▶ [Your instructions] Copy the records below in full and leave every image out of the copy.

▶ [Dataset extract]
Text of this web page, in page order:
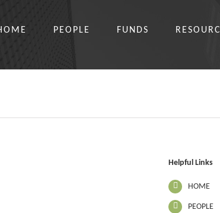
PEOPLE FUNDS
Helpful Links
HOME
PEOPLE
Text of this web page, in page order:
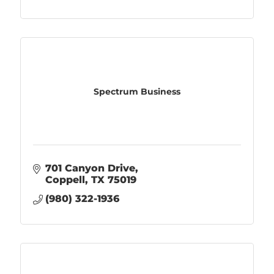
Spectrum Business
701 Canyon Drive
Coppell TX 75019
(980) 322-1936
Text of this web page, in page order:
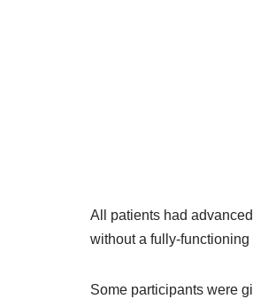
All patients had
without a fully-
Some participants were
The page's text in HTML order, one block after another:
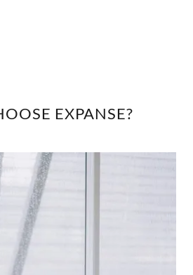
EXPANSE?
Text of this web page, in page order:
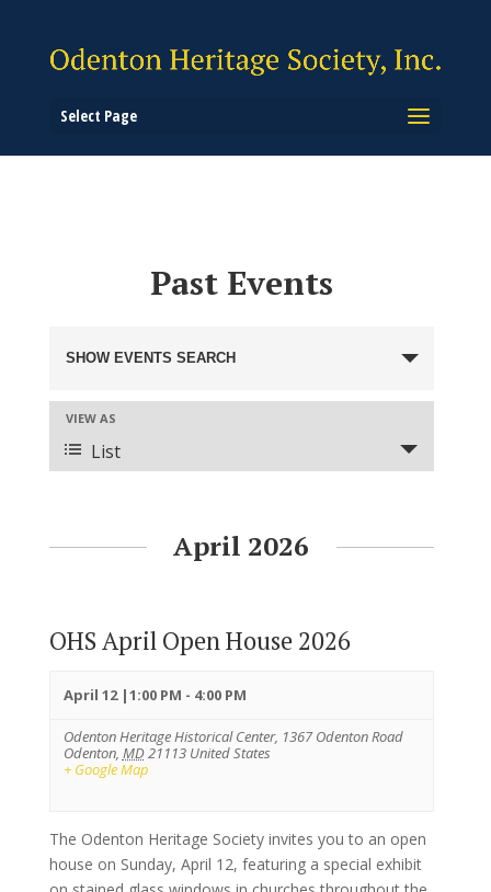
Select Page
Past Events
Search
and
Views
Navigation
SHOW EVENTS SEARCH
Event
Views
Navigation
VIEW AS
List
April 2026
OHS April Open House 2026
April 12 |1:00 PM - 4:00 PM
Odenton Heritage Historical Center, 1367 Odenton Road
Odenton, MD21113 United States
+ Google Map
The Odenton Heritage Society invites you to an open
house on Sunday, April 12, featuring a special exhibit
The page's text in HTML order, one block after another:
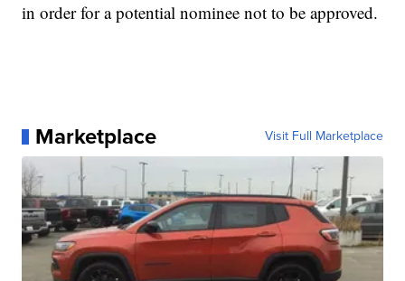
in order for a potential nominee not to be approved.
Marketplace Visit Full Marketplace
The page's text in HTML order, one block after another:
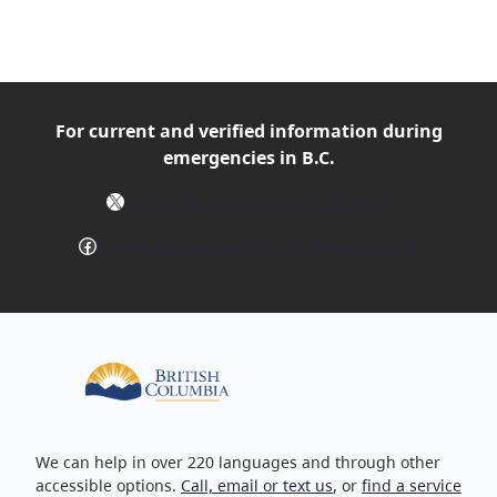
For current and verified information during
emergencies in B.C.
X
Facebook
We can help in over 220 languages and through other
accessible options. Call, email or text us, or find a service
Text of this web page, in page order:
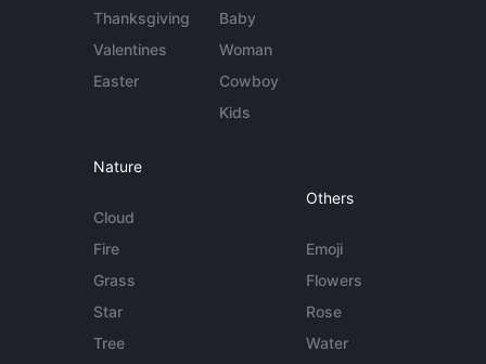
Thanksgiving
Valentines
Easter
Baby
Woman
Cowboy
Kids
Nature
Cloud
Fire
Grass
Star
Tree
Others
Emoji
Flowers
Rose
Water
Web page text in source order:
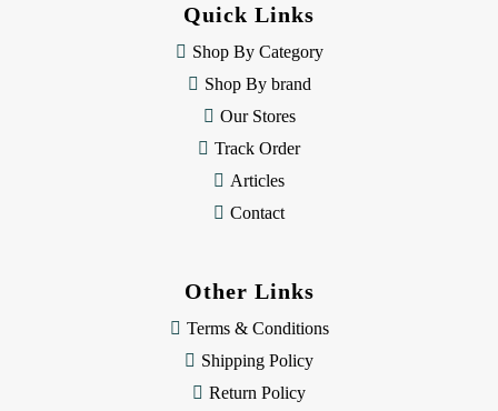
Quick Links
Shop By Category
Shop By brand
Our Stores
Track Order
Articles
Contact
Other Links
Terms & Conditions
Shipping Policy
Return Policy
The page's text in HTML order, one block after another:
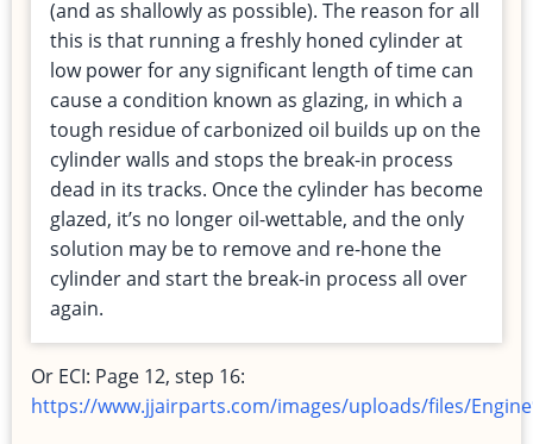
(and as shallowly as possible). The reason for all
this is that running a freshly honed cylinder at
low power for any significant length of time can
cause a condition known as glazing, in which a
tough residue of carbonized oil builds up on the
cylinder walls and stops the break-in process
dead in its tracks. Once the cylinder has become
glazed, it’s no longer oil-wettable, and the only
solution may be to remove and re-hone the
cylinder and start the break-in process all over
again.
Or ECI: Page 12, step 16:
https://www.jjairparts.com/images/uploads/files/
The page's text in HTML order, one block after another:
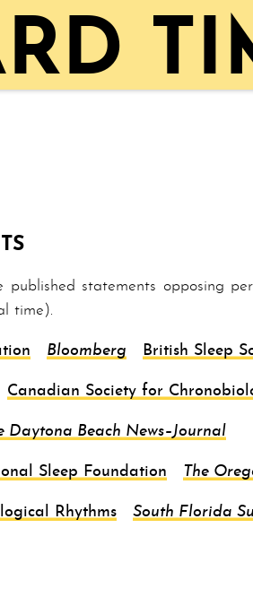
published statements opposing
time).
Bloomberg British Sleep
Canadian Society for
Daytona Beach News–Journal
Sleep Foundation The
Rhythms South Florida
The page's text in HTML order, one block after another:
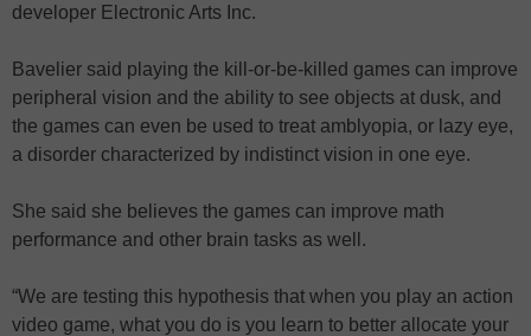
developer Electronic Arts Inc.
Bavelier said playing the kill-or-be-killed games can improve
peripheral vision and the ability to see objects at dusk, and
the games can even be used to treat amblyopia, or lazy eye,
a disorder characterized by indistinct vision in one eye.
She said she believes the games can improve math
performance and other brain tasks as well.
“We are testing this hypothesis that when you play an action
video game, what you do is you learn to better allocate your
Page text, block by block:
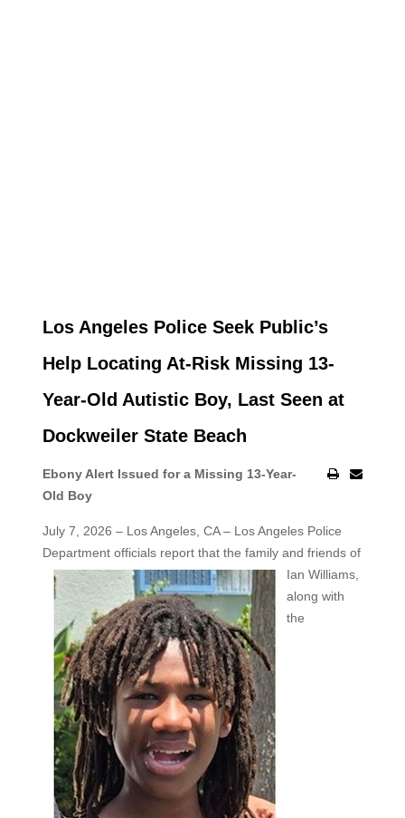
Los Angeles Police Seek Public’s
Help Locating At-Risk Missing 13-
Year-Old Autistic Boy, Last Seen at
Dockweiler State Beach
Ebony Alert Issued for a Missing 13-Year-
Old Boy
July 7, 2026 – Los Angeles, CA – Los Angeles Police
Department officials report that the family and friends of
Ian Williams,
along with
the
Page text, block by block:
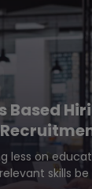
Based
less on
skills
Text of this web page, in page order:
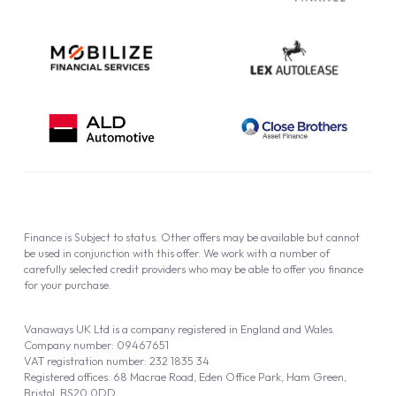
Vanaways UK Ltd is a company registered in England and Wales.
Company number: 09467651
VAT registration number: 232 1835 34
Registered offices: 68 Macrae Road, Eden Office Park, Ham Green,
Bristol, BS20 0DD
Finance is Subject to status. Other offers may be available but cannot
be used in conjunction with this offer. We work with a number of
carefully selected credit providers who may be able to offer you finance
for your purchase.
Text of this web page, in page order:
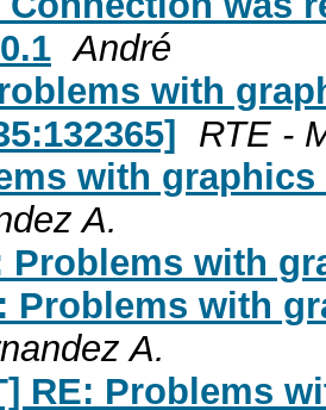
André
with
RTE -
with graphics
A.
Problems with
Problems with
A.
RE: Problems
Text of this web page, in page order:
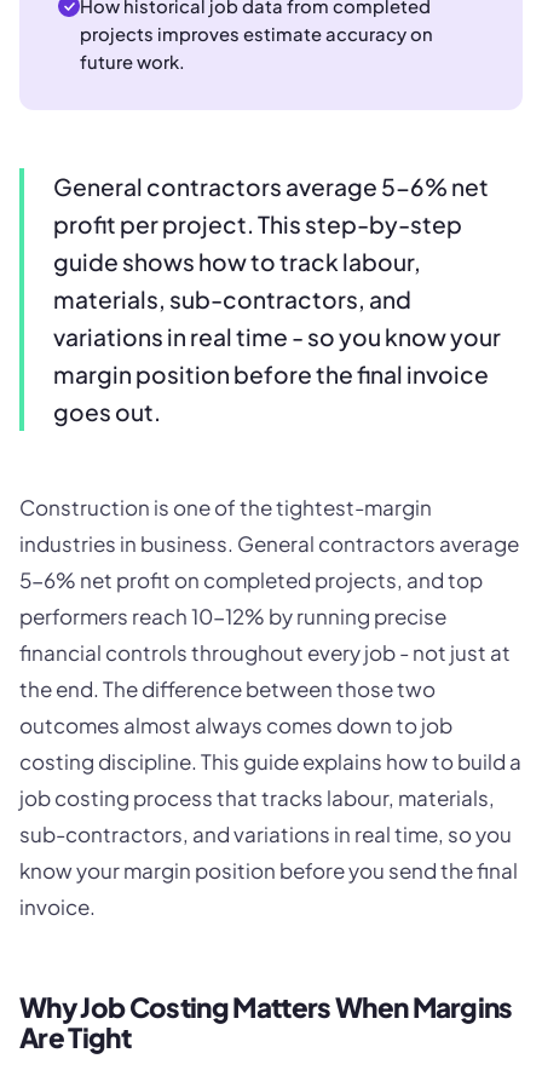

▶ [Response to the task]
Text of this web page, in page order:
PEOPLE FUNDS
Helpful Links
HOME
PEOPLE
Text of this web page, in page order:
Spectrum Business
701 Canyon Drive
Coppell TX 75019
(980) 322-1936
Text of this web page, in page order:
All patients had
without a fully-
Some participants were
The page's text in HTML order, one block after another:
EXPANSE?
Text of this web page, in page order:
Select Page
Past Events
Search
and
Views
Navigation
SHOW EVENTS SEARCH
Event
Views
Navigation
VIEW AS
List
April 2026
OHS April Open House 2026
April 12 |1:00 PM - 4:00 PM
Odenton Heritage Historical Center, 1367 Odenton Road
Odenton, MD21113 United States
+ Google Map
The Odenton Heritage Society invites you to an open
house on Sunday, April 12, featuring a special exhibit
The page's text in HTML order, one block after another:
in order for a potential nominee not to be approved.
Marketplace Visit Full Marketplace
The page's text in HTML order, one block after another:
For current and verified information during
emergencies in B.C.
X
Facebook
We can help in over 220 languages and through other
accessible options. Call, email or text us, or find a service
Text of this web page, in page order:
Thanksgiving
Valentines
Easter
Baby
Woman
Cowboy
Kids
Nature
Cloud
Fire
Grass
Star
Tree
Others
Emoji
Flowers
Rose
Water
Web page text in source order:
Quick Links
Shop By Category
Shop By brand
Our Stores
Track Order
Articles
Contact
Other Links
Terms & Conditions
Shipping Policy
Return Policy
The page's text in HTML order, one block after another:
(and as shallowly as possible). The reason for all
this is that running a freshly honed cylinder at
low power for any significant length of time can
cause a condition known as glazing, in which a
tough residue of carbonized oil builds up on the
cylinder walls and stops the break-in process
dead in its tracks. Once the cylinder has become
glazed, it’s no longer oil-wettable, and the only
solution may be to remove and re-hone the
cylinder and start the break-in process all over
again.
Or ECI: Page 12, step 16:
https://www.jjairparts.com/images/uploads/files/
The page's text in HTML order, one block after another:
published statements opposing
time).
Bloomberg British Sleep
Canadian Society for
Daytona Beach News–Journal
Sleep Foundation The
Rhythms South Florida
The page's text in HTML order, one block after another:
developer Electronic Arts Inc.
Bavelier said playing the kill-or-be-killed games can improve
peripheral vision and the ability to see objects at dusk, and
the games can even be used to treat amblyopia, or lazy eye,
a disorder characterized by indistinct vision in one eye.
She said she believes the games can improve math
performance and other brain tasks as well.
“We are testing this hypothesis that when you play an action
video game, what you do is you learn to better allocate your
Page text, block by block:
Los Angeles Police Seek Public’s
Help Locating At-Risk Missing 13-
Year-Old Autistic Boy, Last Seen at
Dockweiler State Beach
Ebony Alert Issued for a Missing 13-Year-
Old Boy
July 7, 2026 – Los Angeles, CA – Los Angeles Police
Department officials report that the family and friends of
Ian Williams,
along with
the
Page text, block by block:
Based
less on
skills
Text of this web page, in page order:
Vanaways UK Ltd is a company registered in England and Wales.
Company number: 09467651
VAT registration number: 232 1835 34
Registered offices: 68 Macrae Road, Eden Office Park, Ham Green,
Bristol, BS20 0DD
Finance is Subject to status. Other offers may be available but cannot
be used in conjunction with this offer. We work with a number of
carefully selected credit providers who may be able to offer you finance
for your purchase.
Text of this web page, in page order:
André
with
RTE -
with graphics
A.
Problems with
Problems with
A.
RE: Problems
Text of this web page, in page order:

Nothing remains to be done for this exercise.